In a second aspect, the present application provides an apparatus for optimizing a neural network model, the apparatus comprising:

the acquisition module is used for acquiring the structure of the neural network model to be optimized, the parameters of the neural network model to be optimized and the weight parameters corresponding to each operator layer of the neural network model to be optimized; the neural network model to be optimized comprises a plurality of operator layers, and the weight parameters comprise weights, weight maximum values and weight minimum values;

the conversion module is used for converting the neural network model to be optimized into an initial model according to the structure of the neural network model to be optimized and the parameters of the neural network model to be optimized; the format corresponding to the initial model is the format of an open neural network exchange model;

the processing module is used for carrying out computation layer fusion processing on the initial model to obtain an intermediate model; the initial model fuses a plurality of structurally adjacent operator layers or a plurality of structurally parallel operator layers into one operator layer through the operator layer fusion processing; determining a weight adjustment coefficient range according to the weight range of the neural network model which can be accommodated by the target hardware accelerator and a preset coefficient; the target hardware accelerator is a hardware accelerator matched with the neural network model to be optimized; the weight range is determined according to a configuration file of the target hardware accelerator or a preset weight range; according to the weight adjusting coefficient range and the weight parameter, carrying out weight optimization processing on the intermediate model; and carrying out quantitative processing on the intermediate model after the weight optimization to obtain an optimized neural network model.

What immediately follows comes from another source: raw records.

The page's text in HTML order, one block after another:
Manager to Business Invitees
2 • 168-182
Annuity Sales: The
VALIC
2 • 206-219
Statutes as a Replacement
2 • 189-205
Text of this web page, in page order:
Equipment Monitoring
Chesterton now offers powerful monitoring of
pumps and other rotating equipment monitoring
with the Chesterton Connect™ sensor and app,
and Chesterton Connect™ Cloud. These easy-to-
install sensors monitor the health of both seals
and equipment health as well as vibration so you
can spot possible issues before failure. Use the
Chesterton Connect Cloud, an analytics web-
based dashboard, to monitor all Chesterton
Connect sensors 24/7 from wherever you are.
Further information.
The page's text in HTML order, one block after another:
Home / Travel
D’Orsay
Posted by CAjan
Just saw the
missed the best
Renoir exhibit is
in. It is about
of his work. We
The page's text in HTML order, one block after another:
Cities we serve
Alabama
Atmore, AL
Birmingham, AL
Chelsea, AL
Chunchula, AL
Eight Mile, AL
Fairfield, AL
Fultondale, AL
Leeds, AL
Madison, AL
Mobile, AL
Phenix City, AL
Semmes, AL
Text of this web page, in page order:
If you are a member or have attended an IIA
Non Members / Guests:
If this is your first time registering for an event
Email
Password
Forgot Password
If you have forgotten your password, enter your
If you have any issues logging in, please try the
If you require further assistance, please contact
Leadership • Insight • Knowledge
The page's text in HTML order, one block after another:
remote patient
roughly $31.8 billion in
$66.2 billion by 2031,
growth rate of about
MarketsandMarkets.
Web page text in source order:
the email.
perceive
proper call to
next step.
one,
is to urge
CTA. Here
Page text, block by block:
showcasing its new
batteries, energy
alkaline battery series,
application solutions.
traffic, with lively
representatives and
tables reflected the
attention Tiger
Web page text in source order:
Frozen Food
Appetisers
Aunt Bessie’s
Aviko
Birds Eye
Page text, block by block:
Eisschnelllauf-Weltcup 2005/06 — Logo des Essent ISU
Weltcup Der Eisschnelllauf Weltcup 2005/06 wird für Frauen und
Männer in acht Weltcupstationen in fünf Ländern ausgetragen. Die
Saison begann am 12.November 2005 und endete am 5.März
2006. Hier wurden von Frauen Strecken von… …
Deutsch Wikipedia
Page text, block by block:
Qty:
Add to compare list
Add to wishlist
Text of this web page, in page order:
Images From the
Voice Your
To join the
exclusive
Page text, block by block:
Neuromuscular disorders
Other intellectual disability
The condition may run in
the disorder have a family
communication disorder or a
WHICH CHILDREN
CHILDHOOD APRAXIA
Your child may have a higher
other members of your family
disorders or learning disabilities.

With reference to the second aspect, in an implementable manner of the second aspect, the processing module is specifically configured to:

With reference to the second aspect, in an implementation manner of the second aspect, the apparatus further includes an adding module configured to:

According to the method, the operator layer is fused, the calculation dimensionality of the neural network model is reduced, and then the weight optimization processing is carried out on the neural network model according to the weight range which can be contained by the target hardware accelerator, so that the target hardware accelerator is adaptive to the neural network model. The method provided by the application solves the problem that the layout of the neural network model on the hardware accelerator is limited on the premise of not reducing the accuracy of the neural network model.

Drawings

Fig. 1 is a schematic flowchart of an optimization method of a neural network model according to an embodiment of the present disclosure;

fig. 2 is a schematic flowchart corresponding to a method for performing weight optimization processing on a target operator layer according to an embodiment of the present application;

fig. 3 is a schematic structural diagram of an optimization apparatus of a neural network model according to an embodiment of the present disclosure.

Detailed Description

To make the objects, technical solutions and advantages of the present application more clear, embodiments of the present application will be described in further detail below with reference to the accompanying drawings.

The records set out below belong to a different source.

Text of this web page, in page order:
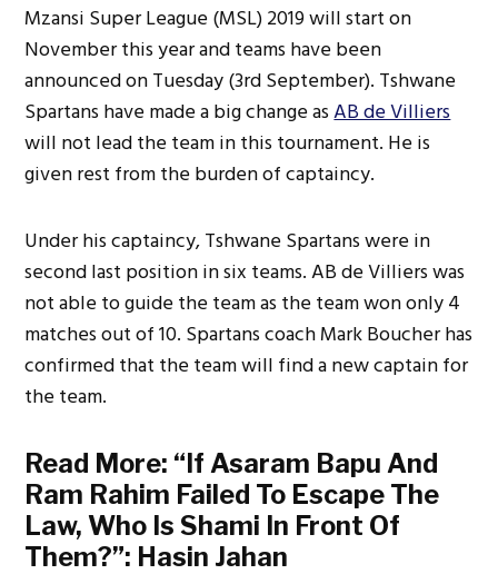
Mzansi Super League (MSL) 2019 will start on
November this year and teams have been
announced on Tuesday (3rd September). Tshwane
Spartans have made a big change asAB de Villiers
will not lead the team in this tournament. He is
given rest from the burden of captaincy.
Under his captaincy, Tshwane Spartans were in
second last position in six teams. AB de Villiers was
not able to guide the team as the team won only 4
matches out of 10. Spartans coach Mark Boucher has
confirmed that the team will find a new captain for
the team.
Read More: “If Asaram Bapu And
Ram Rahim Failed To Escape The
Law, Who Is Shami In Front Of
Them?”: Hasin Jahan
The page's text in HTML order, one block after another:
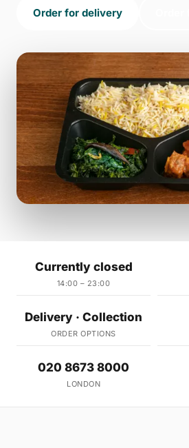
Order for delivery
Currently closed
14:00 – 23:00
Delivery · Collection
ORDER OPTIONS
020 8673 8000
LONDON
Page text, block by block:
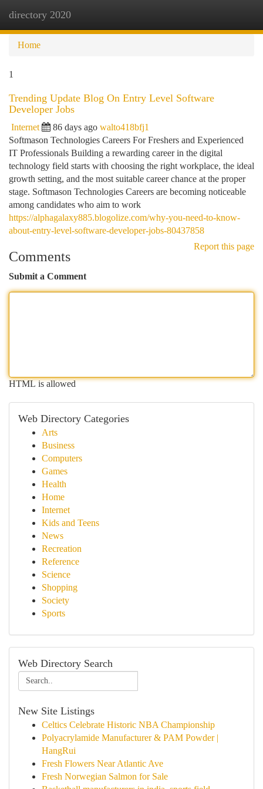
directory 2020
Home
1
Trending Update Blog On Entry Level Software
Developer Jobs
Internet 86 days ago walto418bfj1
Softmason Technologies Careers For Freshers and Experienced
IT Professionals Building a rewarding career in the digital
technology field starts with choosing the right workplace, the ideal
growth setting, and the most suitable career chance at the proper
stage. Softmason Technologies Careers are becoming noticeable
among candidates who aim to work
https://alphagalaxy885.blogolize.com/why-you-need-to-know-
about-entry-level-software-developer-jobs-80437858
Report this page
Comments
Submit a Comment
HTML is allowed
Web Directory Categories
Arts
Business
Computers
Games
Health
Home
Internet
Kids and Teens
News
Recreation
Reference
Science
Shopping
Society
Sports
Web Directory Search
New Site Listings
Celtics Celebrate Historic NBA Championship
Polyacrylamide Manufacturer & PAM Powder |
HangRui
Fresh Flowers Near Atlantic Ave
Fresh Norwegian Salmon for Sale
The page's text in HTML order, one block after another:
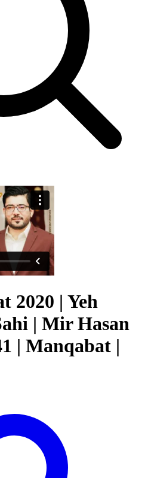
2020 | Yeh
| Mir Hasan
| Manqabat |

Fig. 1 is a schematic flow chart of an optimization method of a neural network model according to an embodiment of the present disclosure. The method provided by the implementation of the application comprises the following steps:

step S101, obtaining the structure of the neural network model to be optimized, the parameters of the neural network model to be optimized and the weight parameters corresponding to each operator layer of the neural network model to be optimized.

The neural network model to be optimized comprises a plurality of operator layers, and the weight parameters comprise weights, weight maximum values and weight minimum values.

It should be noted that the neural network model to be optimized in the embodiment of the present application may be a classical model carried by an open-source framework, or a neural network model built by a user and trained. The neural network model comprises a plurality of operator layers, and each operator layer is a convolution layer or a normalization layer correspondingly. The convolutional layer provided in the embodiment of the present application may be one or more of main convolutional layers such as a normal convolutional layer, a deep convolutional layer, a void convolutional layer, and a packet convolutional layer. The embodiment of the present application does not particularly limit the size, step size, filling, number of channels, and the like of the convolutional layer.

In one implementation, the structure of the neural network model to be optimized, the parameters of the neural network model to be optimized, and the weight parameters corresponding to each operator layer of the neural network model to be optimized can be obtained by traversing the whole neural network model to be optimized.

And S102, converting the neural network model to be optimized into an initial model according to the structure of the neural network model to be optimized and the parameters of the neural network model to be optimized.

The format corresponding to the initial model is an Open Neural Network Exchange (ONNX) format.

And step S103, performing algorithm layer fusion processing on the initial model to obtain an intermediate model.

The initial model fuses a plurality of structurally adjacent operator layers or a plurality of structurally parallel operator layers into one operator layer through operator layer fusion processing.

It should be noted that step S102 and step S103 are performed synchronously, that is, the method provided in the embodiment of the present application converts the initial model into the format of the open neural network exchange model while performing operator-layer fusion processing on the initial model.

According to different structures of the neural network model to be optimized, the implementation of the application provides a plurality of algorithm layer fusion processing methods. One such method includes fusing a normalization layer, which is connected to a convolutional layer, into the convolutional layer to obtain an intermediate model. The convolution layer is one type of operator layer, the normalization layer is another type of operator layer, and one normalization layer is connected behind each convolution layer. There is no normalization layer after the new convolutional layer after fusion.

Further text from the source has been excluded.